Fidelity has more then 900 investment professionals, including more then 480 analysts around the world, said Vincent Loporchio, a company spokesman.
“We believe that we have unrivaled resources,” he said.
That may be true, but it doesn't necessarily mean that Fidelity will again reign supreme in long-term mutual fund assets.
“They are a large, successful company, and barring some unforeseen disaster, I don't see Fidelity being anything more than a large, successful company,” said Howard Schneider, president of Practical Perspectives LLC, a Boxford, Mass., consulting firm. “That said, I don't see them recapturing their heyday when they were the leader in the mutual fund business.”
The reasons have to do with performance, but they go deeper than that, Mr. Schneider said.
LACKS AN IDENTITY
Fidelity tries to be all things to all people, and as a result hasn't really carved out an identity for itself, he said.
American Funds has an identity as a steady, conservative fund shop, Mr. Schneider said.
And Vanguard has a reputation as a conservative, low-cost provider, he said.
“Can others cut their prices to compete with Vanguard? Yes,” Mr. Schneider said. “But [Vanguard] owns that position.”
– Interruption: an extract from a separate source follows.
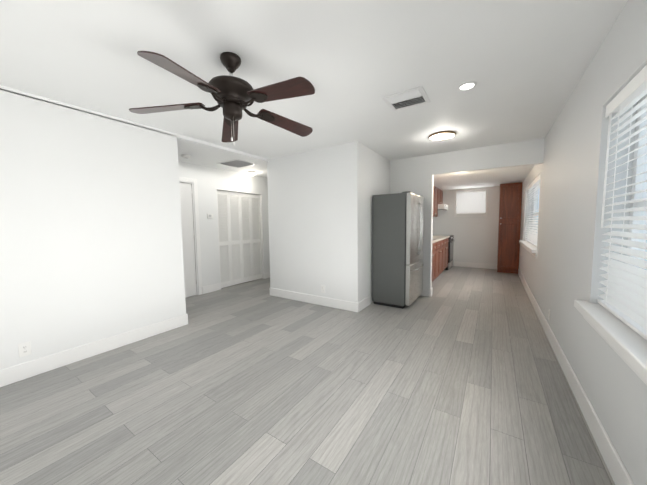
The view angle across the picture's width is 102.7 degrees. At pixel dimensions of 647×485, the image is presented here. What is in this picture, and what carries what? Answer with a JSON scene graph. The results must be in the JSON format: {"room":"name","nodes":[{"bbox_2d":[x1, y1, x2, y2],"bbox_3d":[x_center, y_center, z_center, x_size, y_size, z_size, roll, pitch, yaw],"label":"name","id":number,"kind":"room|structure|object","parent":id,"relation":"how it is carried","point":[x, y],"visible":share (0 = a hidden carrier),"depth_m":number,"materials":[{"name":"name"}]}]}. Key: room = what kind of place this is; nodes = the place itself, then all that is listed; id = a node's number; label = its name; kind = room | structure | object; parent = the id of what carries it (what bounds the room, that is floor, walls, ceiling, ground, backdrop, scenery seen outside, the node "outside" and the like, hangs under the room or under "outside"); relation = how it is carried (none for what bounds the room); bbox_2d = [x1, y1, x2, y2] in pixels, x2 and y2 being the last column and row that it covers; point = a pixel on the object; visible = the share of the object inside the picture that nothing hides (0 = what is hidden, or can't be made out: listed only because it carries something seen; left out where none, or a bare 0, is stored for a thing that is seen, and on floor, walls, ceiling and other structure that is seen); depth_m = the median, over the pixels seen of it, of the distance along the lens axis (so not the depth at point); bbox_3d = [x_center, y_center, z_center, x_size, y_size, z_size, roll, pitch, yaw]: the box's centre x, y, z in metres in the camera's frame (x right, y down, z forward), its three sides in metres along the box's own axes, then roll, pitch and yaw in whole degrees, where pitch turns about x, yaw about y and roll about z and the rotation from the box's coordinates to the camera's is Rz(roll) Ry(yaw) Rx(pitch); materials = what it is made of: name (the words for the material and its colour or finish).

Vanguard also appears to have outmaneuvered Fidelity with regard to exchange traded funds.
Why is that important?
Last year, investors yanked $181 billion more out of mutual funds in 2008 than they put in, according to Strategic Insight.
ETFs, however, saw $176 billion in inflows for the year. Vanguard offers 39 ETFs with about $59 billion in assets, while Fidelity offers just one ETF — the Fidelity Nasdaq Composite Index Tracking Fund (ONEQ) — with about $108 million in assets. American Funds doesn't offer any ETFs.